- **WHAT IS EXPECTED**
Give back all of the data verbatim.

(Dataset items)
=-=-=-=-=
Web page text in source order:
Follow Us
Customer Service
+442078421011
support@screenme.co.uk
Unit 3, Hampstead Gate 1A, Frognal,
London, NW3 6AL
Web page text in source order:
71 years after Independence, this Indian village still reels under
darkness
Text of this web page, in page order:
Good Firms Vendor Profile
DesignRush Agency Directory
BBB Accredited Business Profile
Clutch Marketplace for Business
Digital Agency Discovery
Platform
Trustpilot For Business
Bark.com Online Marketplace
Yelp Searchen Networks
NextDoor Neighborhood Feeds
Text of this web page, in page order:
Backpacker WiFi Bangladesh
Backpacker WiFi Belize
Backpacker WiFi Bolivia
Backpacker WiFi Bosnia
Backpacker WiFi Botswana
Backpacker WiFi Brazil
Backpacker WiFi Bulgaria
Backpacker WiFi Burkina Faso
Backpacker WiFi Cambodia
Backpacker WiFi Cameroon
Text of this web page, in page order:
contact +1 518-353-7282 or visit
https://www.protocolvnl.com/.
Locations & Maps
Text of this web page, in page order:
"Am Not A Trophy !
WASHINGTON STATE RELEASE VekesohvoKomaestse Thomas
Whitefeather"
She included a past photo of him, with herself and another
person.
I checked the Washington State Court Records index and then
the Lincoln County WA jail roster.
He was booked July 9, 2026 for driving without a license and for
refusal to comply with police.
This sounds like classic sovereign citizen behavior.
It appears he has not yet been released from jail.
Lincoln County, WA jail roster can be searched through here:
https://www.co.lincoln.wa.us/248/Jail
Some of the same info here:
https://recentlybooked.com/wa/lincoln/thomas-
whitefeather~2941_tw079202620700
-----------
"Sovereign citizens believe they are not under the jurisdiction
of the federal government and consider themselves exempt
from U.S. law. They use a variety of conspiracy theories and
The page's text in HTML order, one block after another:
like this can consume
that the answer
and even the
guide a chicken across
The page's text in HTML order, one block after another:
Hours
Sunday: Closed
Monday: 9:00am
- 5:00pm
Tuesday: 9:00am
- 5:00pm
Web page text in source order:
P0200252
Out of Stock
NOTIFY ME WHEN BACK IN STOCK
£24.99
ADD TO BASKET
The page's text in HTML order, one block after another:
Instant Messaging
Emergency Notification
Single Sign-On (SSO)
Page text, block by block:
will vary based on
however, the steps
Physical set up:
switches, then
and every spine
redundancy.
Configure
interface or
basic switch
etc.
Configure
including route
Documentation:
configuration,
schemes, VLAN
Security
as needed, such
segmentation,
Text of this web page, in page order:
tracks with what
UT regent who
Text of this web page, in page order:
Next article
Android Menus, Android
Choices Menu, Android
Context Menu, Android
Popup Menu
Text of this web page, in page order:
=-=-=-=-=
- **ANSWER FOR THIS EXERCISE**
Web page text in source order:
Follow Us
Customer Service
+442078421011
support@screenme.co.uk
Unit 3, Hampstead Gate 1A, Frognal,
London, NW3 6AL
Web page text in source order:
71 years after Independence, this Indian village still reels under
darkness
Text of this web page, in page order:
Good Firms Vendor Profile
DesignRush Agency Directory
BBB Accredited Business Profile
Clutch Marketplace for Business
Digital Agency Discovery
Platform
Trustpilot For Business
Bark.com Online Marketplace
Yelp Searchen Networks
NextDoor Neighborhood Feeds
Text of this web page, in page order:
Backpacker WiFi Bangladesh
Backpacker WiFi Belize
Backpacker WiFi Bolivia
Backpacker WiFi Bosnia
Backpacker WiFi Botswana
Backpacker WiFi Brazil
Backpacker WiFi Bulgaria
Backpacker WiFi Burkina Faso
Backpacker WiFi Cambodia
Backpacker WiFi Cameroon
Text of this web page, in page order:
contact +1 518-353-7282 or visit
https://www.protocolvnl.com/.
Locations & Maps
Text of this web page, in page order:
"Am Not A Trophy !
WASHINGTON STATE RELEASE VekesohvoKomaestse Thomas
Whitefeather"
She included a past photo of him, with herself and another
person.
I checked the Washington State Court Records index and then
the Lincoln County WA jail roster.
He was booked July 9, 2026 for driving without a license and for
refusal to comply with police.
This sounds like classic sovereign citizen behavior.
It appears he has not yet been released from jail.
Lincoln County, WA jail roster can be searched through here:
https://www.co.lincoln.wa.us/248/Jail
Some of the same info here:
https://recentlybooked.com/wa/lincoln/thomas-
whitefeather~2941_tw079202620700
-----------
"Sovereign citizens believe they are not under the jurisdiction
of the federal government and consider themselves exempt
from U.S. law. They use a variety of conspiracy theories and
The page's text in HTML order, one block after another:
like this can consume
that the answer
and even the
guide a chicken across
The page's text in HTML order, one block after another:
Hours
Sunday: Closed
Monday: 9:00am
- 5:00pm
Tuesday: 9:00am
- 5:00pm
Web page text in source order:
P0200252
Out of Stock
NOTIFY ME WHEN BACK IN STOCK
£24.99
ADD TO BASKET
The page's text in HTML order, one block after another:
Instant Messaging
Emergency Notification
Single Sign-On (SSO)
Page text, block by block:
will vary based on
however, the steps
Physical set up:
switches, then
and every spine
redundancy.
Configure
interface or
basic switch
etc.
Configure
including route
Documentation:
configuration,
schemes, VLAN
Security
as needed, such
segmentation,
Text of this web page, in page order:
tracks with what
UT regent who
Text of this web page, in page order:
Next article
Android Menus, Android
Choices Menu, Android
Context Menu, Android
Popup Menu
Text of this web page, in page order:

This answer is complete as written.